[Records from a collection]
___

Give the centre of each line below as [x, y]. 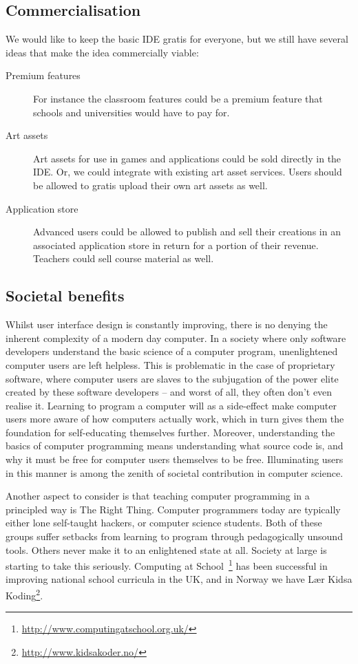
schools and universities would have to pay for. [131, 112]
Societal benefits [65, 296]
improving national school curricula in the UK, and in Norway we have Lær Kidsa [179, 579]
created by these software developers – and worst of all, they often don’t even [169, 392]
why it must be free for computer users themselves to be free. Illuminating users [175, 459]
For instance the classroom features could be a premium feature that [178, 98]
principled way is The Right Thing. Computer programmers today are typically [173, 509]
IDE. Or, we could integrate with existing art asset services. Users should [188, 172]

___

Work to be completed: Give the exact lines, and only those, from the line containing "Societal benefits [65, 296]" through the line containing "For instance the" in the entries above.

Solution for this exercise:
Societal benefits [65, 296]
improving national school curricula in the UK, and in Norway we have Lær Kidsa [179, 579]
created by these software developers – and worst of all, they often don’t even [169, 392]
why it must be free for computer users themselves to be free. Illuminating users [175, 459]
For instance the classroom features could be a premium feature that [178, 98]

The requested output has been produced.